Activation of intragraft endothelial and mononuclear cells during discordant xenograft rejection.

Most studies of discordant xenograft rejection have focused on the roles of recipient xenoreactive antibody and complement as mediators of hyperacute rejection; there are essentially no data from in vivo studies as to the contribution of endothelial cell responses to the pathobiology of xenograft rejection. We hypothesized that the mechanism by which xenoreactive natural antibodies and complement of the recipient are involved in rejection of a discordant, immediately vascularized xenograft involves donor organ endothelial cell activation, with the consequences of such activation contributing significantly to the rejection process.

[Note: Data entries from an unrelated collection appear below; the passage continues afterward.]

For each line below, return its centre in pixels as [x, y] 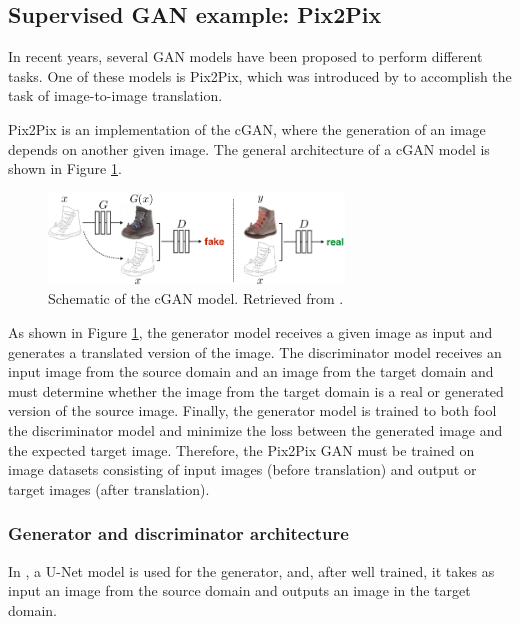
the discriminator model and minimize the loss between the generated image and [255, 430]
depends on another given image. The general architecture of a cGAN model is [249, 148]
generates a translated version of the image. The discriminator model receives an [255, 351]
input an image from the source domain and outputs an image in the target [239, 590]
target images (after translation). [109, 488]
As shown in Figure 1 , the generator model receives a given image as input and [250, 332]
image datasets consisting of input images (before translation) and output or [242, 469]
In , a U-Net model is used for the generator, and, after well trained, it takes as [251, 570]
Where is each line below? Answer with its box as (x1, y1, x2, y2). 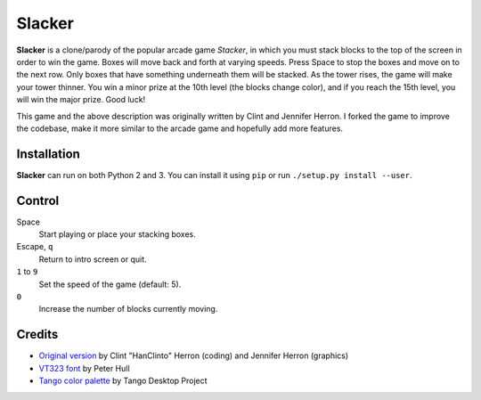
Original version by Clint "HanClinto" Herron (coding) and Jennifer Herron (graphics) (38, 350, 349, 361)
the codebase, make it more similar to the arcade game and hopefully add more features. (16, 123, 343, 134)
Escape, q (16, 241, 53, 252)
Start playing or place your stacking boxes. (38, 229, 196, 240)
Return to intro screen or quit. (38, 254, 147, 265)
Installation (16, 146, 80, 161)
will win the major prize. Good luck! (16, 94, 146, 105)
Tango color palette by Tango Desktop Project (38, 375, 208, 387)
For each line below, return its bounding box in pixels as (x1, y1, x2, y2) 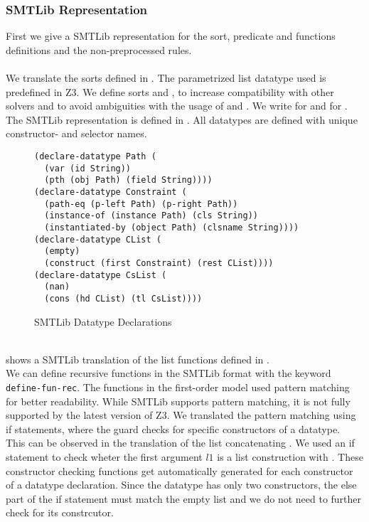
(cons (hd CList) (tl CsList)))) (44, 293, 203, 304)
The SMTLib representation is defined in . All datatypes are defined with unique (6, 112, 358, 127)
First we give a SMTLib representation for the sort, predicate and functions (6, 28, 336, 43)
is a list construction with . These (217, 449, 363, 464)
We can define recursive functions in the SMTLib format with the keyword (6, 366, 331, 380)
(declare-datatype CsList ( (34, 270, 167, 280)
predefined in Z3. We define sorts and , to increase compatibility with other (6, 84, 334, 99)
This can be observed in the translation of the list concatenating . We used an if (6, 435, 355, 450)
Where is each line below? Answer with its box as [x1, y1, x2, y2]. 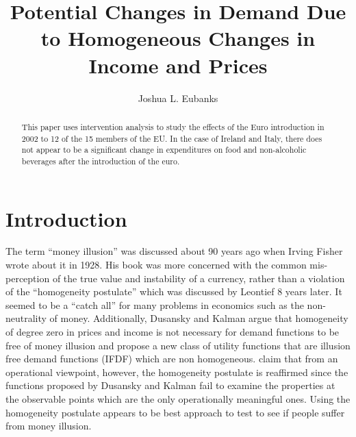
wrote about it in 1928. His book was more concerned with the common [5, 258, 307, 272]
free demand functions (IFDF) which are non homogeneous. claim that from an [5, 351, 338, 366]
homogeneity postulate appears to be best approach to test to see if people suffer [5, 405, 345, 419]
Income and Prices [88, 51, 268, 79]
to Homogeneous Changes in [40, 24, 316, 52]
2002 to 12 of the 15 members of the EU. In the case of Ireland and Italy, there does [21, 132, 322, 144]
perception [5, 271, 50, 285]
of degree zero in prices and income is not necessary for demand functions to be [5, 325, 340, 339]

We performed a kinetic analysis of rejection of guinea pig hearts by untreated Lewis rats or recipients depleted of complement activity that underwent delayed xenograft rejection. We report that in both hyperacute rejection and delayed xenograft rejection there is widespread evidence of endothelial cell activation, including expression of P-selectin and E-selectin, upregulation of tissue factor, and downregulation of thrombomodulin and antithrombin III expression. Many of these changes occur very early posttransplantation in grafts that are not completely rejected until approximately 3 days. In delayed xenograft rejection, an intense cellular infiltrate is seen that results from progressive accumulation of activated macrophages and natural killer cells. T cell receptor alpha/beta+T cells are present only at relatively low levels. This cellular infiltrate is associated with dense expression of pro-inflammatory cytokines, including interferon gamma, interleukin 1, and tumor necrosis factor-alpha. We conclude that both endothelial cell activation and infiltration by activated macrophages and natural killer cells may play an important role in xenograft rejection. These newly described features of the xenogeneic rejection response may require targeting by future therapeutic regimens aimed at prolonging xenograft survival.